- Dataset records:
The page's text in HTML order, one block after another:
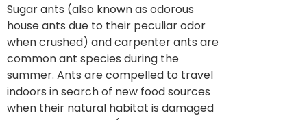
Sugar ants (also known as odorous
house ants due to their peculiar odor
when crushed) and carpenter ants are
common ant species during the
summer. Ants are compelled to travel
indoors in search of new food sources
when their natural habitat is damaged
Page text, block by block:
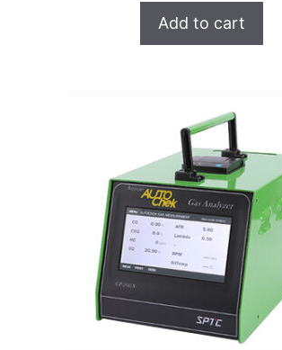
Add to cart
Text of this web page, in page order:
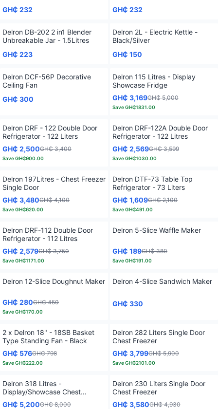
GH₵ 232
GH₵ 232
Delron DB-202 2 in1 Blender
Unbreakable Jar - 1.5Litres
GH₵ 223
Delron 2L - Electric Kettle -
Black/Silver
GH₵ 150
Delron DCF-56P Decorative
Ceiling Fan
GH₵ 300
Delron 115 Litres - Display
Showcase Fridge
GH₵ 3,169GH₵ 5,000
SaveGH₵1831.00
Delron DRF - 122 Double Door
Refrigerator - 122 Liters
GH₵ 2,500GH₵ 3,400
SaveGH₵900.00
Delron DRF-122A Double Door
Refrigerator - 122 Litres
GH₵ 2,569GH₵ 3,599
SaveGH₵1030.00
Delron 197Litres - Chest Freezer
Single Door
GH₵ 3,480GH₵ 4,100
SaveGH₵620.00
Delron DTF-73 Table Top
Refrigerator - 73 Liters
GH₵ 1,609GH₵ 2,100
SaveGH₵491.00
Delron DRF-112 Double Door
Refrigerator - 112 Litres
GH₵ 2,579GH₵ 3,750
SaveGH₵1171.00
Delron 5-Slice Waffle Maker
GH₵ 189GH₵ 380
SaveGH₵191.00
Delron 12-Slice Doughnut Maker
GH₵ 280GH₵ 450
SaveGH₵170.00
Delron 4-Slice Sandwich Maker
GH₵ 330
2 x Delron 18" - 18SB Basket
Type Standing Fan - Black
GH₵ 576GH₵ 798
SaveGH₵222.00
Delron 282 Liters Single Door
Chest Freezer
GH₵ 3,799GH₵ 5,900
SaveGH₵2101.00
Delron 318 Litres -
Display/Showcase Chest
Freezer
GH₵ 5,200GH₵ 8,000
Delron 230 Liters Single Door
Chest Freezer
GH₵ 3,580GH₵ 4,930
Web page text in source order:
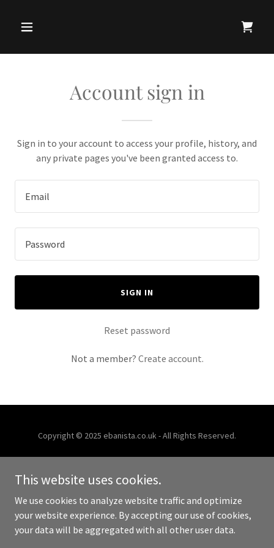
Account sign in
Sign in to your account to access your profile, history, and
any private pages you've been granted access to.
SIGN IN
Reset password
Not a member? Create account.
Copyright © 2025 ebanista.co.uk - All Rights Reserved.
HOME
RENOVATIONS
This website uses cookies.
We use cookies to analyze website traffic and optimize
your website experience. By accepting our use of cookies,
your data will be aggregated with all other user data.
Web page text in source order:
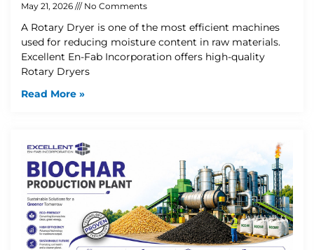
May 21, 2026 No Comments
A Rotary Dryer is one of the most efficient machines
used for reducing moisture content in raw materials.
Excellent En-Fab Incorporation offers high-quality
Rotary Dryers
Read More »

- What you are asked to do: Would you copy every line of the entries in which "Freezer" appears?

- Answer below:
Delron 197Litres - Chest Freezer
Chest Freezer
Freezer
Chest Freezer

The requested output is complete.